AIM OF THE TASK ▸
All of the entries are to be repeated exactly, with no pictures included.

[Stored items]
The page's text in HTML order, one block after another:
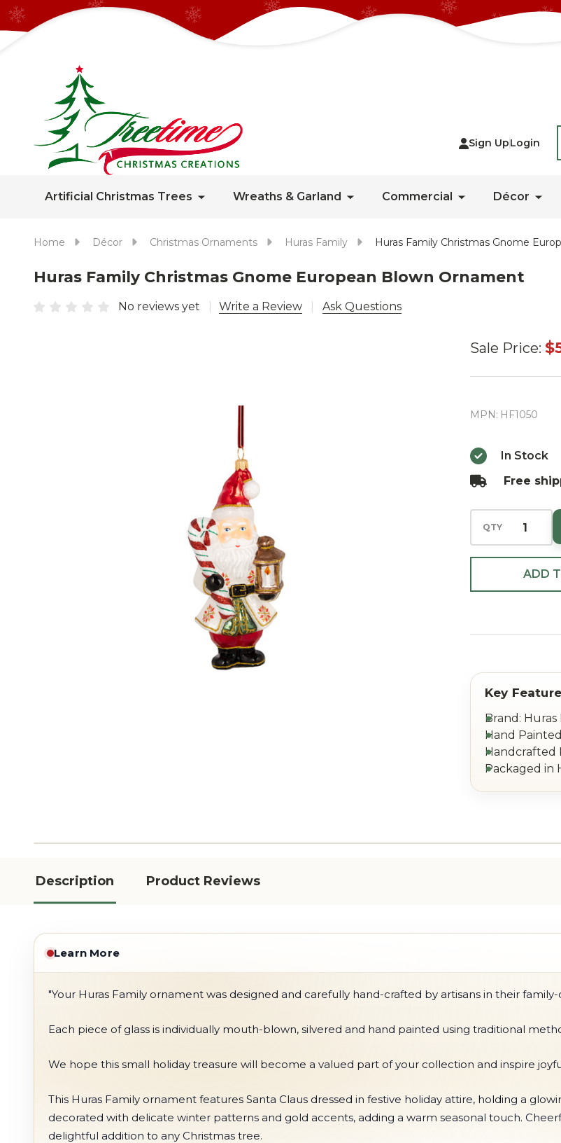
Sign UpLogin
Artificial Christmas Trees Wreaths & Garland Commercial Décor
Home Décor Christmas Ornaments Huras Family Huras Family Christmas Gnome
Huras Family Christmas Gnome European Blown Ornament
No reviews yet Write a Review Ask Questions
Huras
Gnome
Blown
Ornament
Sale Price:
MPN: HF1050
In Stock
Free
QTY
ADD
Brand:
Hand
Handcrafted
Packaged in
Description Product Reviews
Learn More
"Your Huras Family ornament was designed and carefully hand-crafted by artisans in their
Each piece of glass is individually mouth-blown, silvered and hand painted using traditional
We hope this small holiday treasure will become a valued part of your collection and inspire
This Huras Family ornament features Santa Claus dressed in festive holiday attire, holding a
decorated with delicate winter patterns and gold accents, adding a warm seasonal touch.
delightful addition to any Christmas tree.
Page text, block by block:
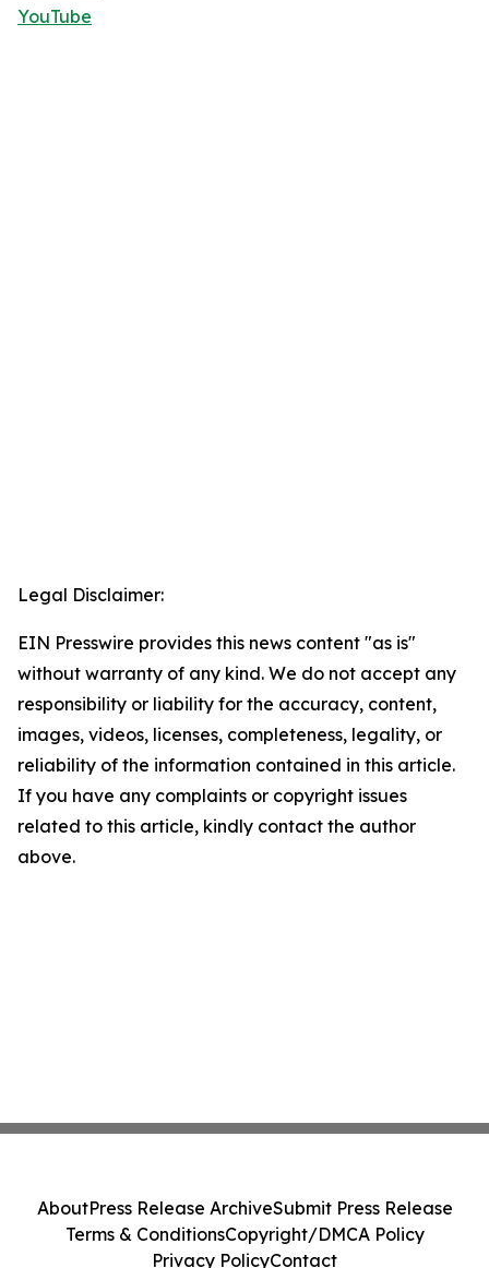
YouTube
Legal Disclaimer:
EIN Presswire provides this news content "as is"
without warranty of any kind. We do not accept any
responsibility or liability for the accuracy, content,
images, videos, licenses, completeness, legality, or
reliability of the information contained in this article.
If you have any complaints or copyright issues
related to this article, kindly contact the author
above.
AboutPress Release ArchiveSubmit Press Release
Terms & ConditionsCopyright/DMCA Policy
Privacy PolicyContact
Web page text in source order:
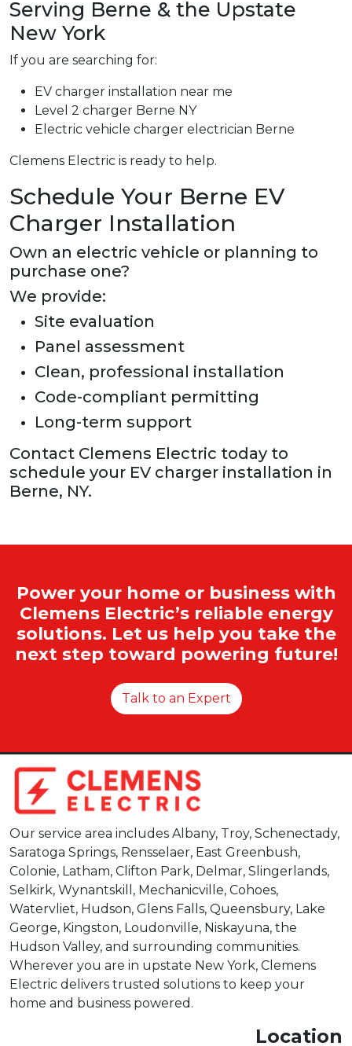
Serving Berne & the Upstate
New York
If you are searching for:
EV charger installation near me
Level 2 charger Berne NY
Electric vehicle charger electrician Berne
Clemens Electric is ready to help.
Schedule Your Berne EV
Charger Installation
Own an electric vehicle or planning to
purchase one?
We provide:
Site evaluation
Panel assessment
Clean, professional installation
Code-compliant permitting
Long-term support
Contact Clemens Electric today to
schedule your EV charger installation in
Berne, NY.
Power your home or business with
Clemens Electric’s reliable energy
solutions. Let us help you take the
next step toward powering future!
Talk to an Expert
Our service area includes Albany, Troy, Schenectady,
Saratoga Springs, Rensselaer, East Greenbush,
Colonie, Latham, Clifton Park, Delmar, Slingerlands,
Selkirk, Wynantskill, Mechanicville, Cohoes,
Watervliet, Hudson, Glens Falls, Queensbury, Lake
George, Kingston, Loudonville, Niskayuna, the
Hudson Valley, and surrounding communities.
Wherever you are in upstate New York, Clemens
Electric delivers trusted solutions to keep your
home and business powered.
Location
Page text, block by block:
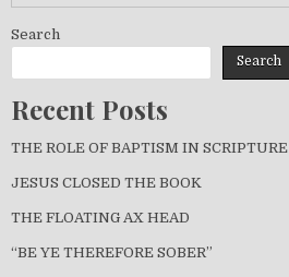
Search
Search
Recent Posts
THE ROLE OF BAPTISM IN SCRIPTURE
JESUS CLOSED THE BOOK
THE FLOATING AX HEAD
“BE YE THEREFORE SOBER”
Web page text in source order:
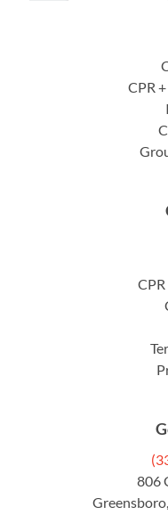
CPR
806

EXERCISE ANSWER ▸
The page's text in HTML order, one block after another:
Sign UpLogin
Artificial Christmas Trees Wreaths & Garland Commercial Décor
Home Décor Christmas Ornaments Huras Family Huras Family Christmas Gnome
Huras Family Christmas Gnome European Blown Ornament
No reviews yet Write a Review Ask Questions
Huras
Gnome
Blown
Ornament
Sale Price:
MPN: HF1050
In Stock
Free
QTY
ADD
Brand:
Hand
Handcrafted
Packaged in
Description Product Reviews
Learn More
"Your Huras Family ornament was designed and carefully hand-crafted by artisans in their
Each piece of glass is individually mouth-blown, silvered and hand painted using traditional
We hope this small holiday treasure will become a valued part of your collection and inspire
This Huras Family ornament features Santa Claus dressed in festive holiday attire, holding a
decorated with delicate winter patterns and gold accents, adding a warm seasonal touch.
delightful addition to any Christmas tree.
Page text, block by block:
YouTube
Legal Disclaimer:
EIN Presswire provides this news content "as is"
without warranty of any kind. We do not accept any
responsibility or liability for the accuracy, content,
images, videos, licenses, completeness, legality, or
reliability of the information contained in this article.
If you have any complaints or copyright issues
related to this article, kindly contact the author
above.
AboutPress Release ArchiveSubmit Press Release
Terms & ConditionsCopyright/DMCA Policy
Privacy PolicyContact
Web page text in source order:
Serving Berne & the Upstate
New York
If you are searching for:
EV charger installation near me
Level 2 charger Berne NY
Electric vehicle charger electrician Berne
Clemens Electric is ready to help.
Schedule Your Berne EV
Charger Installation
Own an electric vehicle or planning to
purchase one?
We provide:
Site evaluation
Panel assessment
Clean, professional installation
Code-compliant permitting
Long-term support
Contact Clemens Electric today to
schedule your EV charger installation in
Berne, NY.
Power your home or business with
Clemens Electric’s reliable energy
solutions. Let us help you take the
next step toward powering future!
Talk to an Expert
Our service area includes Albany, Troy, Schenectady,
Saratoga Springs, Rensselaer, East Greenbush,
Colonie, Latham, Clifton Park, Delmar, Slingerlands,
Selkirk, Wynantskill, Mechanicville, Cohoes,
Watervliet, Hudson, Glens Falls, Queensbury, Lake
George, Kingston, Loudonville, Niskayuna, the
Hudson Valley, and surrounding communities.
Wherever you are in upstate New York, Clemens
Electric delivers trusted solutions to keep your
home and business powered.
Location
Page text, block by block:
Search
Search
Recent Posts
THE ROLE OF BAPTISM IN SCRIPTURE
JESUS CLOSED THE BOOK
THE FLOATING AX HEAD
“BE YE THEREFORE SOBER”
Web page text in source order:
CPR
806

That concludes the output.